Question

Explain the neural, renal, and hormonal regulation of blood pressure.

Answer 1

Ans:

Blood pressure is defined as pressure exerted by blood on the walls of the blood vessels. It is regulated through various mechanism in the body.

(i) Neural regulation of blood pressure: It is the short term regulation of blood pressure which is achieved through the role of cardiovascular centers and baroreceptor stimulation.

• The cardiovascular centers located in medulla oblongata forms part of the autonomic nervous system and is responsible for regulation of cardiac output. Cardiovascular center contains three distinct components: the cardioaccelerator center, the cardioinhibitor center, and the vasomotor centre. The cardioaccelerator center stimulates cardiac function by regulating heart rate and stroke volume via sympathetic stimulation from the cardiac accelerator nerve. The cardioinhibitor center slows cardiac function by decreasing heart rate and stroke volume via parasympathetic stimulation from the vagus nerve. The vasomotor center controls vessel tone or contraction of the smooth muscle in tunica media. The majority of these neurons act via the release of neurotransmitter norepinephrine from sympathetic neurons.
• The baroreceptors are specialized stretched receptors located within thin areas of blood vessels and heart chambers. Vasular baroreceptors are found primarily in sinuses within the aorta and carotid arteries. When blood pressure rises too high, baroreceptors fire at a higher rate and trigger parasympathetic stimulation of the heart. As a results, cardiac output falls and sympathetic stimulation of the peripheral arterioles will decrease to cause vasodilation. These combined activities causes blood pressure to fall. When blood pressure drops too low, the rate of baroreceptor firing decreases. This triggers an increase in sympathetic stimulation of heart and peripheral vessels, causing increased cardiac output and vasocinstriction respectively. These combined activities causes blood pressure to rise.

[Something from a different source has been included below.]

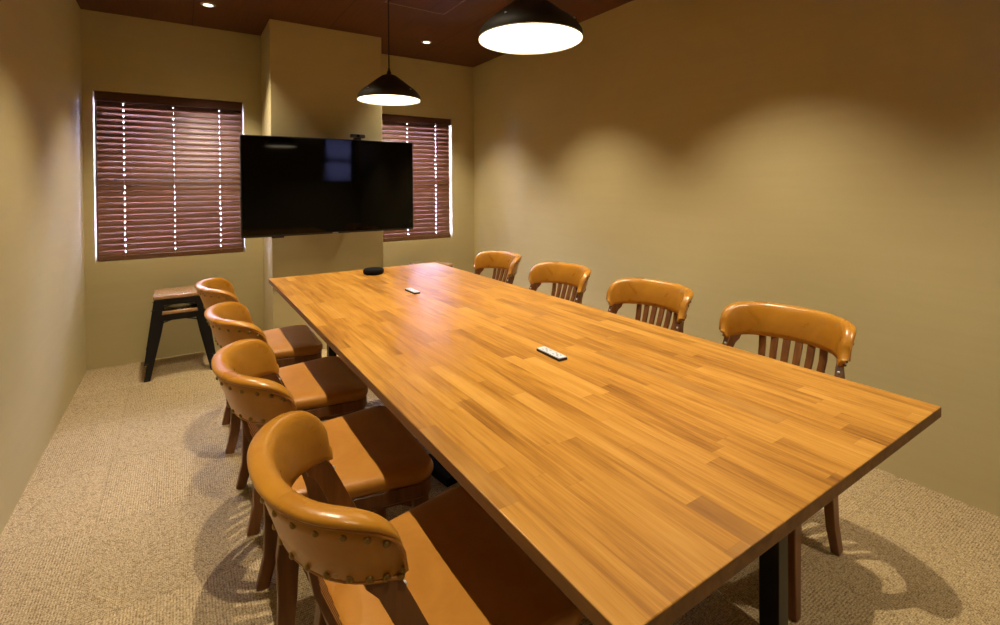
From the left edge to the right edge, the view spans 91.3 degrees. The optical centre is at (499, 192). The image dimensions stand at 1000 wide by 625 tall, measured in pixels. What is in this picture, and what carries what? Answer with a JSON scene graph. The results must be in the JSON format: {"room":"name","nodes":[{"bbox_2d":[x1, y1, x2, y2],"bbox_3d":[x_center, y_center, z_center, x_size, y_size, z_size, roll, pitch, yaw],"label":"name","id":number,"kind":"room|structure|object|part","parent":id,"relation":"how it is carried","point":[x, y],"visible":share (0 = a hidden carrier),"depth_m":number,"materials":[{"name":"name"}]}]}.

(ii) Renal regulation of blood pressure: The kidney plays a central role in the regulation of arterial blood pressure. The kidney influences blood pressure by causing the arteries and veins to constrict and also by increasing the circulating blood volume. Upon constriction of blood vessels, the increase in resistance to blood flow causes increase in blood pressure. The increased Na and water reabsorption from the distal tubules reduces urine output and increases the circulating blood volume. The increased blood volume helps stretch the heart muscle and generate more pressure with each beat, thereby increasing the blood pressure. There are three mechanisms of renal regulation for control of blood pressure by:

• Pressure diuresis: As arteriolar blood pressure increases, so flow through kidney increases, further causing increase in filtration rate and urinary output.
• Pressure natriuresis: Increased renal perfusion pressure causes increase in sodium excretion, which further causes less water reabsorption and then blood pressure decreases.
• Renin-angiotensin-aldosterone system (RAAS) causes increase in blood pressure via a pathway involving renin, angiotensinogen, angiotensin 1, angiotensin converting enzyme, angiotensin 2 and aldosterone.

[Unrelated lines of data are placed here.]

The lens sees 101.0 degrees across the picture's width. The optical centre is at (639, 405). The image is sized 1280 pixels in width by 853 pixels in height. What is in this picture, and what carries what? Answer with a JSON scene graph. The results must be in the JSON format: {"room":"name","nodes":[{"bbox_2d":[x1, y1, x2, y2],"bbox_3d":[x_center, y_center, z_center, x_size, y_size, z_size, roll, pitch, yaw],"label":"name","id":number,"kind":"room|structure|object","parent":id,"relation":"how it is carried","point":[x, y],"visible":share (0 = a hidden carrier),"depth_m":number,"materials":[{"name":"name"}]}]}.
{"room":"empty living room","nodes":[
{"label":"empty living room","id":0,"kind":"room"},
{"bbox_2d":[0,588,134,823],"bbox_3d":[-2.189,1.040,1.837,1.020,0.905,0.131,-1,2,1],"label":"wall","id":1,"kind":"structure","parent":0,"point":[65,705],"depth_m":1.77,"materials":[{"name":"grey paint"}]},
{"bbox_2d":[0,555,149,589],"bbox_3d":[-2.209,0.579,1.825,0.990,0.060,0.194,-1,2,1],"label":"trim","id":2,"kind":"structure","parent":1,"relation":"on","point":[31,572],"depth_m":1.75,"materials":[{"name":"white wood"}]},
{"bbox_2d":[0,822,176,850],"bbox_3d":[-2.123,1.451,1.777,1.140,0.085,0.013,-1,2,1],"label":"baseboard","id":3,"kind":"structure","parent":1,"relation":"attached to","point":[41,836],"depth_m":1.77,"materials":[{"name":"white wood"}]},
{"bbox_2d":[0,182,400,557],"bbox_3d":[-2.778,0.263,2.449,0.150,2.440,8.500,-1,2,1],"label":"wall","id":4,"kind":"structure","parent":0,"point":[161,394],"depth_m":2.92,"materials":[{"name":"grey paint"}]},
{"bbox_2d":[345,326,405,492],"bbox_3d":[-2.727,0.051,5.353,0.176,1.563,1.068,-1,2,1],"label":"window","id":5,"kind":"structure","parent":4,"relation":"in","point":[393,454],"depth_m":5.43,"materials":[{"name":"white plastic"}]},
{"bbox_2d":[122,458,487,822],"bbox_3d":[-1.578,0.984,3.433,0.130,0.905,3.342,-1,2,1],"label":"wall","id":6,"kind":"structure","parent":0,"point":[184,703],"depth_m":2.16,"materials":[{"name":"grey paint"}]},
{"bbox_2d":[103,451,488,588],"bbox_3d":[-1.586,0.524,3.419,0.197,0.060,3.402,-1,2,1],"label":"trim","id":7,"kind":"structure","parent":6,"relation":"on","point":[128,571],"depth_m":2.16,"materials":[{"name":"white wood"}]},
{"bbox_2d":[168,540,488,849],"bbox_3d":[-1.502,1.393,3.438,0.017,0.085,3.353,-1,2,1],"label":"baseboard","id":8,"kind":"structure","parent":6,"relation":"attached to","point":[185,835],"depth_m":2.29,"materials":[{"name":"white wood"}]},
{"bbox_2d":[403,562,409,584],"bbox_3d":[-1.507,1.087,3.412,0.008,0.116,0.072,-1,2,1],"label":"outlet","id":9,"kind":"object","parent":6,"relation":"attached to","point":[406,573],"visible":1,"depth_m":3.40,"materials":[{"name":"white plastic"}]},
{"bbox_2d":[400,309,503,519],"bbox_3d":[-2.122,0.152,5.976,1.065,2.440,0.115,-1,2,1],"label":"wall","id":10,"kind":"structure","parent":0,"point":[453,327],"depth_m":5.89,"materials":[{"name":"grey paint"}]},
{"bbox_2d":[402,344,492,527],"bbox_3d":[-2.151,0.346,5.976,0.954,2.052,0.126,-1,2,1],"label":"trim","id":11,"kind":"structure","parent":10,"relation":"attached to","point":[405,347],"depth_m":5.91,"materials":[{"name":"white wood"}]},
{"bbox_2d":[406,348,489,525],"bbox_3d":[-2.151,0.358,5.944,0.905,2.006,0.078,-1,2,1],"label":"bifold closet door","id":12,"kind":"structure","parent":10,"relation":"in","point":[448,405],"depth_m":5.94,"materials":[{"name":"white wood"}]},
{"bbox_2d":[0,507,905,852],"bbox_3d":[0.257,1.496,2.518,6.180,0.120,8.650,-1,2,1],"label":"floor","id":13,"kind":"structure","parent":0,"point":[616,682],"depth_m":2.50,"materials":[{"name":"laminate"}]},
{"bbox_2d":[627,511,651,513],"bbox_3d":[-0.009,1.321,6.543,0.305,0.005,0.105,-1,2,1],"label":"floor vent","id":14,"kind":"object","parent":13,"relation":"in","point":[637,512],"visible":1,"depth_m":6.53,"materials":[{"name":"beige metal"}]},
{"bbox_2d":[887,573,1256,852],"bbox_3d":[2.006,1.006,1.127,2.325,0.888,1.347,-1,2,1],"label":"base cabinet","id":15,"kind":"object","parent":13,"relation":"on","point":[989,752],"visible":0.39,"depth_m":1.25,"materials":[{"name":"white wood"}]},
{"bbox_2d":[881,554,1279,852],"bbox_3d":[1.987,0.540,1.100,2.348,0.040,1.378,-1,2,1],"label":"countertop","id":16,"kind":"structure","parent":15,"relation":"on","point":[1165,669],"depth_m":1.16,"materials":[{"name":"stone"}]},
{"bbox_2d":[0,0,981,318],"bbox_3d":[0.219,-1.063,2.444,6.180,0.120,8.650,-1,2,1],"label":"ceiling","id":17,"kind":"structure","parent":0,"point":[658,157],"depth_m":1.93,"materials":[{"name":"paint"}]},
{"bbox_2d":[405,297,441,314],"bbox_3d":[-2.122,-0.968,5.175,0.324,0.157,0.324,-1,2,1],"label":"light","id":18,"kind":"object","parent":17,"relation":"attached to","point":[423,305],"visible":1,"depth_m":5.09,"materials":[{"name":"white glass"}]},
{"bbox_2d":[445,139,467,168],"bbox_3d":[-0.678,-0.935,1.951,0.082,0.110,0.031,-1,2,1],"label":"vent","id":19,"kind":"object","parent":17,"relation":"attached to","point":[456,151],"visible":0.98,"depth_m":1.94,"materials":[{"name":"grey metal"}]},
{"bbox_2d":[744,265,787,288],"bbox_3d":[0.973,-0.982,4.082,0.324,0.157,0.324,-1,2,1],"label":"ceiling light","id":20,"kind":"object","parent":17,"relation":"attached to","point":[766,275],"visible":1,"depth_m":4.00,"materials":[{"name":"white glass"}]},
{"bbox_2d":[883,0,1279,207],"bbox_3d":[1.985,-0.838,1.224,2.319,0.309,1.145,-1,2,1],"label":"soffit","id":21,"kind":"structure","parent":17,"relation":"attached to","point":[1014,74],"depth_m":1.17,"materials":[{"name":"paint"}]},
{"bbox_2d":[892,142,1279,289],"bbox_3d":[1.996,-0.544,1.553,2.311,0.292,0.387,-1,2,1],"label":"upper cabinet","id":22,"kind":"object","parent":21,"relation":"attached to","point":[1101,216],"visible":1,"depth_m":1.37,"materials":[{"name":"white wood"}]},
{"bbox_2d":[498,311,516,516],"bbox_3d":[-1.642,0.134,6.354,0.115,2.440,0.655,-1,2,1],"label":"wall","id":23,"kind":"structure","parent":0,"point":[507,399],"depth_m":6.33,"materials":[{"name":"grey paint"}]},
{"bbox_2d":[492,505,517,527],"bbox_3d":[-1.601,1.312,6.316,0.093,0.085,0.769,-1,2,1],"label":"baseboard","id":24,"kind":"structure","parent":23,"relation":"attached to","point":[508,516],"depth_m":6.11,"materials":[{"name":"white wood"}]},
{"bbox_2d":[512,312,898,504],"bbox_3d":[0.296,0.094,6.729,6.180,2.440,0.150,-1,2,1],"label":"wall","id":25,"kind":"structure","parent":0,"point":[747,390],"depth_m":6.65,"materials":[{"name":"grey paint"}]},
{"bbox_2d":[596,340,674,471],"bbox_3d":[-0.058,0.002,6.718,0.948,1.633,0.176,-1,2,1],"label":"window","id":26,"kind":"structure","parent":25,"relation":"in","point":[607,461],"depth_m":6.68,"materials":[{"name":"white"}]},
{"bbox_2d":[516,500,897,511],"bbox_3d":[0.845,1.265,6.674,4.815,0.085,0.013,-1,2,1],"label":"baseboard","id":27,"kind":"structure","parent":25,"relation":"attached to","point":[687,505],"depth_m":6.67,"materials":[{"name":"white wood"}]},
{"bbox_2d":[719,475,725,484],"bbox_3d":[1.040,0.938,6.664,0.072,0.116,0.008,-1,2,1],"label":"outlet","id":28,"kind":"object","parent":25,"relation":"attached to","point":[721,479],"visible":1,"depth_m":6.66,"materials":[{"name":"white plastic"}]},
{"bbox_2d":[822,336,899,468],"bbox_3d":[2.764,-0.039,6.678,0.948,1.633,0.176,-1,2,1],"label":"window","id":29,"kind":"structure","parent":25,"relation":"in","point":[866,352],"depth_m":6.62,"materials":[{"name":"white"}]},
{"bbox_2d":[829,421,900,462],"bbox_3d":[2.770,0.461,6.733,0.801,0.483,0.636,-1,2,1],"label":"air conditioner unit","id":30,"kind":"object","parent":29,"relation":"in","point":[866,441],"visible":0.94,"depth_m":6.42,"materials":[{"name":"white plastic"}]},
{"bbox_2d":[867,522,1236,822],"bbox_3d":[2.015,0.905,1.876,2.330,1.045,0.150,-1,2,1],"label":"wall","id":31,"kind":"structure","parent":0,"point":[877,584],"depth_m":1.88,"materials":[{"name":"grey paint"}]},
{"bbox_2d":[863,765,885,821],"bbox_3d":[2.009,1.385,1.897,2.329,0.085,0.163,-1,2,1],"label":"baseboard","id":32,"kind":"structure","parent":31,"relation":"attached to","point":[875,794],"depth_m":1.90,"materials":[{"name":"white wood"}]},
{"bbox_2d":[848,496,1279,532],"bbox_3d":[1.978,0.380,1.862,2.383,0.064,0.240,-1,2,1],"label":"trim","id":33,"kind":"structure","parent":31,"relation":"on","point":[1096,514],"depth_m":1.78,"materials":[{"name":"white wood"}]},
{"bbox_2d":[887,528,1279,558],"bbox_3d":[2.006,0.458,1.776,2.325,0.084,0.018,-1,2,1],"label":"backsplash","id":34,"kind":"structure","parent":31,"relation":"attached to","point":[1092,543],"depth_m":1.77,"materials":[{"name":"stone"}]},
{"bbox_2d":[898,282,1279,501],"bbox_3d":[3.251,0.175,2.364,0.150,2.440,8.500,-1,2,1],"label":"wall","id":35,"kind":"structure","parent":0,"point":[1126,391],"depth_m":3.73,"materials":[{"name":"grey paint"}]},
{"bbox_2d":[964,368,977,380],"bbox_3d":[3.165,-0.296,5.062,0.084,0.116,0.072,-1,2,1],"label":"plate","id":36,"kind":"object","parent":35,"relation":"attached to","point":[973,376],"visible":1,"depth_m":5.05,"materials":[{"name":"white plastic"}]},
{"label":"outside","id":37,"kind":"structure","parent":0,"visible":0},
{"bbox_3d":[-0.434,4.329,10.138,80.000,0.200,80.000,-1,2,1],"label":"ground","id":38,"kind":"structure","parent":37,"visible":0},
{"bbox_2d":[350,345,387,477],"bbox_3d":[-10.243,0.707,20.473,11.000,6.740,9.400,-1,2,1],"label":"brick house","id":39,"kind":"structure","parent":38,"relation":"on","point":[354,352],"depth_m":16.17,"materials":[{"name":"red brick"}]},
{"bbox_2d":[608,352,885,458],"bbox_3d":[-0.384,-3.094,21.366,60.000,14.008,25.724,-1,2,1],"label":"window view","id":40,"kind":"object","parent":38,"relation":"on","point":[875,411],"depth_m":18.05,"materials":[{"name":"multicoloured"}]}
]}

(iii) Hormonal regulation of blood pressure: The hormonal control mechanism of blood pressure involves renin-angiotensin-aldosterone system (RAAS) of kidneys to regulate blood volume. It is a long-term regulation of blood pressure. The juxtaglomerular cells in the kidneys secrete renin into the blood in response to decreased blood pressure. Renin facilitates the conversion of angiotensinogen to angiotensin I, which is then converted to angiotensin II using angiotensin converting enzyme (ACE). Angiotensin II is a potent vasoconstrictor. It acts directly on kidneys to increase sodium reabsorption in proximal convoluted tubules. Angiotensin II further promotes the stimulation of aldosterone. Aldosterone promotes salt and water retension by acting at the distal tubule to increase expression of epithelial sodium channels. Further, aldosterone increases the activity of basolateral Na+-K+ ATPase, thus increasing the electrochemical gradient for movement of sodium ions. This ultimately results in decreased water excretion, increases blood volume and blood pressure.

Another mechanism of regulating blood pressure is by release of anti-diuretic hormone (ADH) from hypothalamus in resonse to thirst or high plasma osmolarity. Prostaglandins acts as a local vasodilators to increase GFR and reduce sodium reabsorption to control blood pressure.